> _TASK DESCRIPTION_
Transcribe the full listing, keeping every word as it stands.

SOURCE RECORDS Block Start

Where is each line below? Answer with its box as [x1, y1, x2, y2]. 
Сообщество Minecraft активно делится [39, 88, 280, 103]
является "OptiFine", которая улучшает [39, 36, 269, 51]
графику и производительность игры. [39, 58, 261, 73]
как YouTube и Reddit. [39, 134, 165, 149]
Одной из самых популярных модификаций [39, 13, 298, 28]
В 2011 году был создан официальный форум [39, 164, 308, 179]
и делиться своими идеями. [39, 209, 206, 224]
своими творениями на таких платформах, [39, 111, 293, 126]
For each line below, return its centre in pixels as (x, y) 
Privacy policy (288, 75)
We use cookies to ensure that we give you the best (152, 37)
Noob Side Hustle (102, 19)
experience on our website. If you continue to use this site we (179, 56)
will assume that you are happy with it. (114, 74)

SOURCE RECORDS Block End

> _TASK RESPONSE_
Where is each line below? Answer with its box as [x1, y1, x2, y2]. 
Сообщество Minecraft активно делится [39, 88, 280, 103]
является "OptiFine", которая улучшает [39, 36, 269, 51]
графику и производительность игры. [39, 58, 261, 73]
как YouTube и Reddit. [39, 134, 165, 149]
Одной из самых популярных модификаций [39, 13, 298, 28]
В 2011 году был создан официальный форум [39, 164, 308, 179]
и делиться своими идеями. [39, 209, 206, 224]
своими творениями на таких платформах, [39, 111, 293, 126]
For each line below, return its centre in pixels as (x, y) 
Privacy policy (288, 75)
We use cookies to ensure that we give you the best (152, 37)
Noob Side Hustle (102, 19)
experience on our website. If you continue to use this site we (179, 56)
will assume that you are happy with it. (114, 74)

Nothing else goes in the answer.